PROBLEM STATEMENT
For each entry below, please return its exact wording and leave out any picture.

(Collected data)

■ ■ ■ ■ ■ ■ ■

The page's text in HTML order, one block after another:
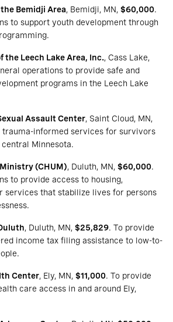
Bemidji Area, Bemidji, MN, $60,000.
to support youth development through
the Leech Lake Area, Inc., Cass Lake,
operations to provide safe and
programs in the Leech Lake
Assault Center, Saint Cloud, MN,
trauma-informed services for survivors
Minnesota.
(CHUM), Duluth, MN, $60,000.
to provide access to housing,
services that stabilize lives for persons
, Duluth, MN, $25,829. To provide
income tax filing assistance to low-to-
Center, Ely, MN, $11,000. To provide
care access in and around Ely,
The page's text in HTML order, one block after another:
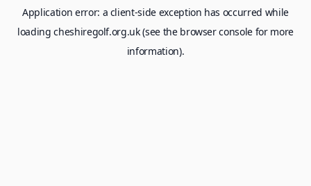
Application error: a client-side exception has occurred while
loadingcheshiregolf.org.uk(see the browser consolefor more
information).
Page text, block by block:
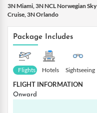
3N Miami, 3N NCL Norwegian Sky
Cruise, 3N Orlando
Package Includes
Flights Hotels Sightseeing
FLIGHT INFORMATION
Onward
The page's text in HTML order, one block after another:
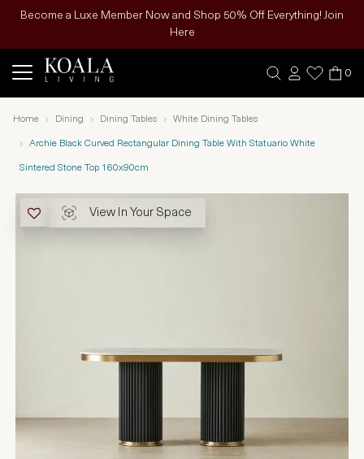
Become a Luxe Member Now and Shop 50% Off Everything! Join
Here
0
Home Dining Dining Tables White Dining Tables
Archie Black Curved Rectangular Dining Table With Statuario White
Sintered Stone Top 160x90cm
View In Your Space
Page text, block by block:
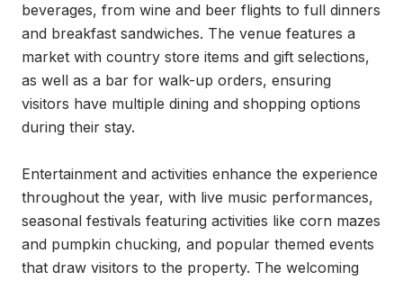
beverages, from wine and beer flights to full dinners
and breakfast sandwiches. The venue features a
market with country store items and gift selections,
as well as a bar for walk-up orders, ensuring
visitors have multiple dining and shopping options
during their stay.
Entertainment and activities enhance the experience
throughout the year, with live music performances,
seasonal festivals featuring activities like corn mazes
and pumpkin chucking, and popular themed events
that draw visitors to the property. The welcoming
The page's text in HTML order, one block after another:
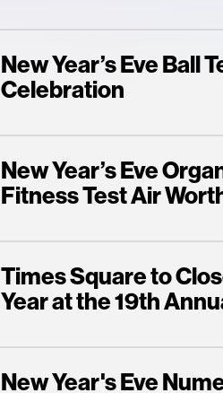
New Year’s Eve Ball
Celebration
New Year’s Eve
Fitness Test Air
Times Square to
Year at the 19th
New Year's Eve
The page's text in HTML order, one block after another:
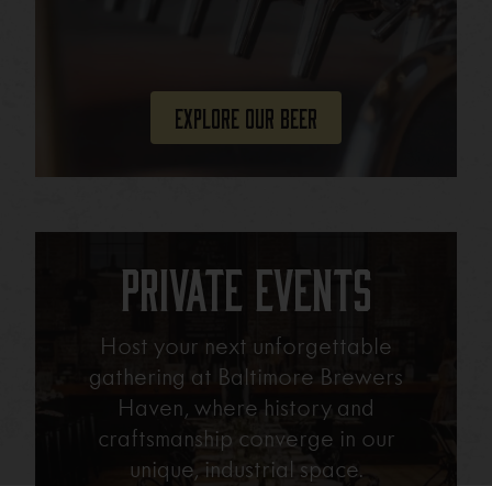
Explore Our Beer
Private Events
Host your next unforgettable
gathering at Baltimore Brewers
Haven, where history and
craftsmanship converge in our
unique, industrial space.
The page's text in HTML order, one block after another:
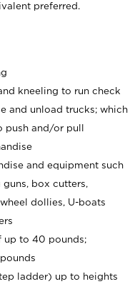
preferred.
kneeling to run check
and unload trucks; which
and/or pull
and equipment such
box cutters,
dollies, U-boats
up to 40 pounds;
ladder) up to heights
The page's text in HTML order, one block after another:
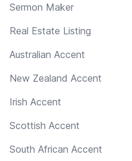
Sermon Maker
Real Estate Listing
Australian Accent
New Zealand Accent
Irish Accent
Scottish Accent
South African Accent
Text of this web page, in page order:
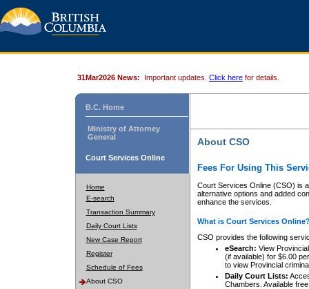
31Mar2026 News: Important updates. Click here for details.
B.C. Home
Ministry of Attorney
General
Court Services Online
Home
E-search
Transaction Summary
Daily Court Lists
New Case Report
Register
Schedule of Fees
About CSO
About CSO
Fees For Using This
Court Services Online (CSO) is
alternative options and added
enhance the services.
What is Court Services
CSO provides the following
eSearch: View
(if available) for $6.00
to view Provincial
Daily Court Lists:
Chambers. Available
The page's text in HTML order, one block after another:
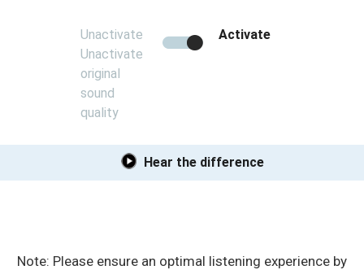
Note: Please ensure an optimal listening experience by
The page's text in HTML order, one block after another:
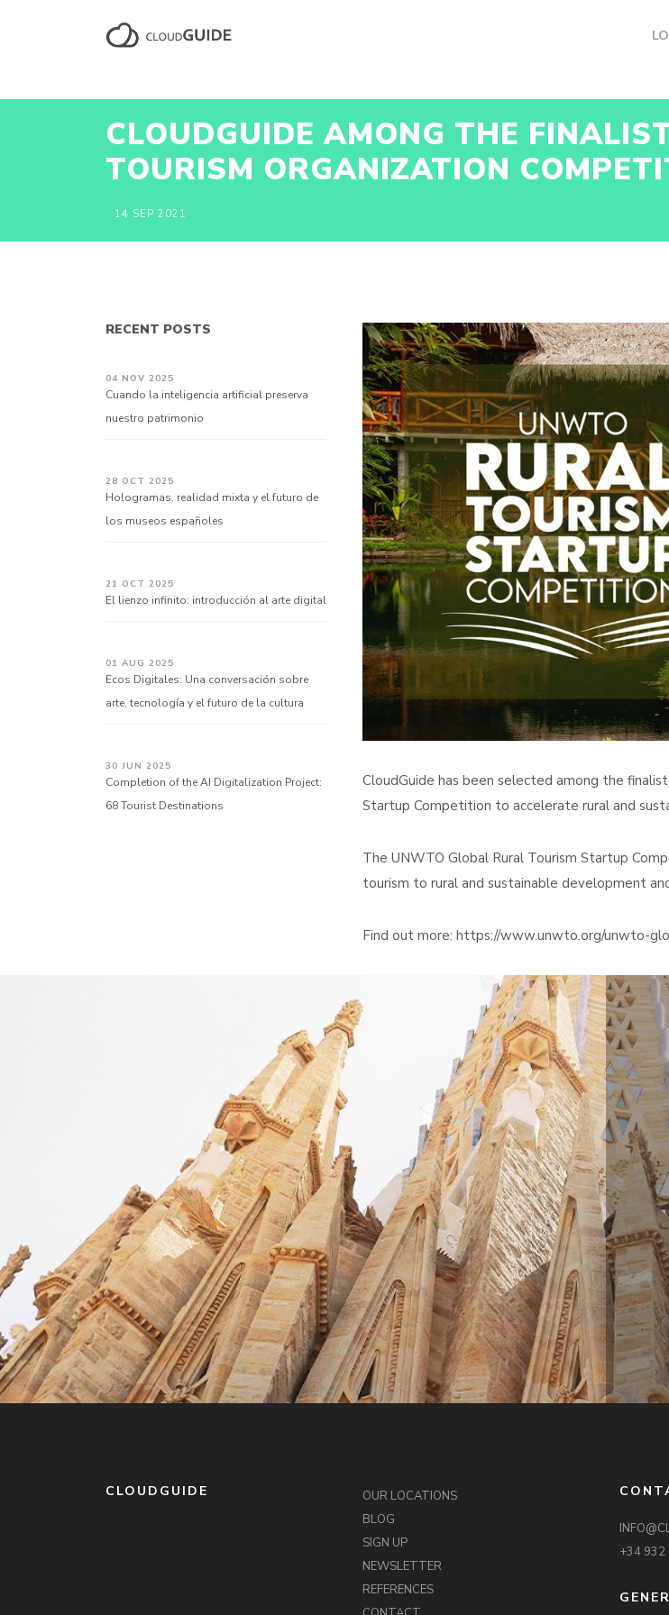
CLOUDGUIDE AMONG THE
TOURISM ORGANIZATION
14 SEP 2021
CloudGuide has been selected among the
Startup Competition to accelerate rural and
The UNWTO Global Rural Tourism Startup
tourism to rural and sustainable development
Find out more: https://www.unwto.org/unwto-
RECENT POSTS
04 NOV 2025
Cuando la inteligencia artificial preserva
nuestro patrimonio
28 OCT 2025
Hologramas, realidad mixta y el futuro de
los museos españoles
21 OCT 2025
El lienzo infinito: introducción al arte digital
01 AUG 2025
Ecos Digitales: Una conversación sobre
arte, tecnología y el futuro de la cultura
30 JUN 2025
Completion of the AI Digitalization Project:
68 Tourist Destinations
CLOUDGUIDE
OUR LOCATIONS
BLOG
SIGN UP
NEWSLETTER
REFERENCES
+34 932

■ ■ ■ ■ ■ ■ ■

ANSWER BELOW
The page's text in HTML order, one block after another:
Bemidji Area, Bemidji, MN, $60,000.
to support youth development through
the Leech Lake Area, Inc., Cass Lake,
operations to provide safe and
programs in the Leech Lake
Assault Center, Saint Cloud, MN,
trauma-informed services for survivors
Minnesota.
(CHUM), Duluth, MN, $60,000.
to provide access to housing,
services that stabilize lives for persons
, Duluth, MN, $25,829. To provide
income tax filing assistance to low-to-
Center, Ely, MN, $11,000. To provide
care access in and around Ely,
The page's text in HTML order, one block after another:
Application error: a client-side exception has occurred while
loadingcheshiregolf.org.uk(see the browser consolefor more
information).
Page text, block by block:
3N Miami, 3N NCL Norwegian Sky
Cruise, 3N Orlando
Package Includes
Flights Hotels Sightseeing
FLIGHT INFORMATION
Onward
The page's text in HTML order, one block after another:
Become a Luxe Member Now and Shop 50% Off Everything! Join
Here
0
Home Dining Dining Tables White Dining Tables
Archie Black Curved Rectangular Dining Table With Statuario White
Sintered Stone Top 160x90cm
View In Your Space
Page text, block by block:
beverages, from wine and beer flights to full dinners
and breakfast sandwiches. The venue features a
market with country store items and gift selections,
as well as a bar for walk-up orders, ensuring
visitors have multiple dining and shopping options
during their stay.
Entertainment and activities enhance the experience
throughout the year, with live music performances,
seasonal festivals featuring activities like corn mazes
and pumpkin chucking, and popular themed events
that draw visitors to the property. The welcoming
The page's text in HTML order, one block after another:
New Year’s Eve Ball
Celebration
New Year’s Eve
Fitness Test Air
Times Square to
Year at the 19th
New Year's Eve
The page's text in HTML order, one block after another:
Explore Our Beer
Private Events
Host your next unforgettable
gathering at Baltimore Brewers
Haven, where history and
craftsmanship converge in our
unique, industrial space.
The page's text in HTML order, one block after another:
preferred.
kneeling to run check
and unload trucks; which
and/or pull
and equipment such
box cutters,
dollies, U-boats
up to 40 pounds;
ladder) up to heights
The page's text in HTML order, one block after another:
Sermon Maker
Real Estate Listing
Australian Accent
New Zealand Accent
Irish Accent
Scottish Accent
South African Accent
Text of this web page, in page order:
31Mar2026 News: Important updates. Click here for details.
B.C. Home
Ministry of Attorney
General
Court Services Online
Home
E-search
Transaction Summary
Daily Court Lists
New Case Report
Register
Schedule of Fees
About CSO
About CSO
Fees For Using This
Court Services Online (CSO) is
alternative options and added
enhance the services.
What is Court Services
CSO provides the following
eSearch: View
(if available) for $6.00
to view Provincial
Daily Court Lists:
Chambers. Available
The page's text in HTML order, one block after another:
Note: Please ensure an optimal listening experience by
The page's text in HTML order, one block after another:
CLOUDGUIDE AMONG THE
TOURISM ORGANIZATION
14 SEP 2021
CloudGuide has been selected among the
Startup Competition to accelerate rural and
The UNWTO Global Rural Tourism Startup
tourism to rural and sustainable development
Find out more: https://www.unwto.org/unwto-
RECENT POSTS
04 NOV 2025
Cuando la inteligencia artificial preserva
nuestro patrimonio
28 OCT 2025
Hologramas, realidad mixta y el futuro de
los museos españoles
21 OCT 2025
El lienzo infinito: introducción al arte digital
01 AUG 2025
Ecos Digitales: Una conversación sobre
arte, tecnología y el futuro de la cultura
30 JUN 2025
Completion of the AI Digitalization Project:
68 Tourist Destinations
CLOUDGUIDE
OUR LOCATIONS
BLOG
SIGN UP
NEWSLETTER
REFERENCES
+34 932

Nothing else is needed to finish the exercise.